▸ Task prompt
Although the entries contain pictures, only their words should be duplicated exactly.

▸ Source records
_ _ _ _

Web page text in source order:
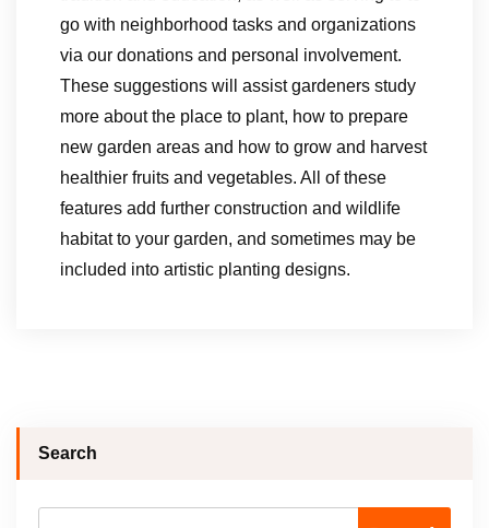
go with neighborhood tasks and organizations
via our donations and personal involvement.
These suggestions will assist gardeners study
more about the place to plant, how to prepare
new garden areas and how to grow and harvest
healthier fruits and vegetables. All of these
features add further construction and wildlife
habitat to your garden, and sometimes may be
included into artistic planting designs.
Search
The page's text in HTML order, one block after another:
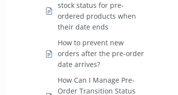
stock status for pre-
ordered products when
their date ends
How to prevent new
orders after the pre-order
date arrives?
How Can I Manage Pre-
Order Transition Status
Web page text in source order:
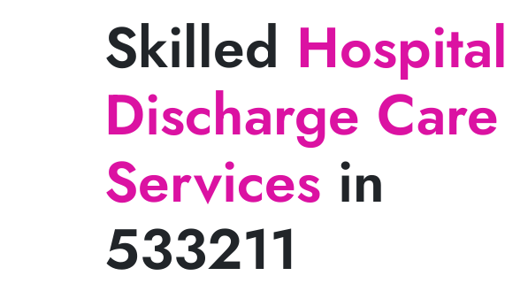
Skilled Hospital
Discharge Care
Services in
533211
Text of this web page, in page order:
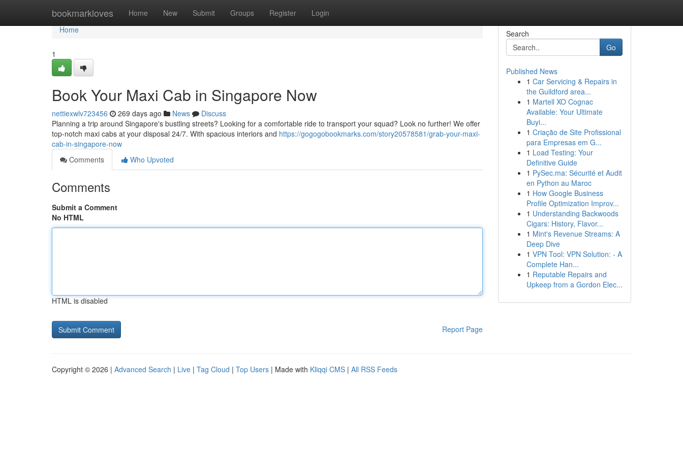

_ _ _ _

▸ Solution
Web page text in source order:
go with neighborhood tasks and organizations
via our donations and personal involvement.
These suggestions will assist gardeners study
more about the place to plant, how to prepare
new garden areas and how to grow and harvest
healthier fruits and vegetables. All of these
features add further construction and wildlife
habitat to your garden, and sometimes may be
included into artistic planting designs.
Search
The page's text in HTML order, one block after another:
stock status for pre-
ordered products when
their date ends
How to prevent new
orders after the pre-order
date arrives?
How Can I Manage Pre-
Order Transition Status
Web page text in source order:
Skilled Hospital
Discharge Care
Services in
533211
Text of this web page, in page order:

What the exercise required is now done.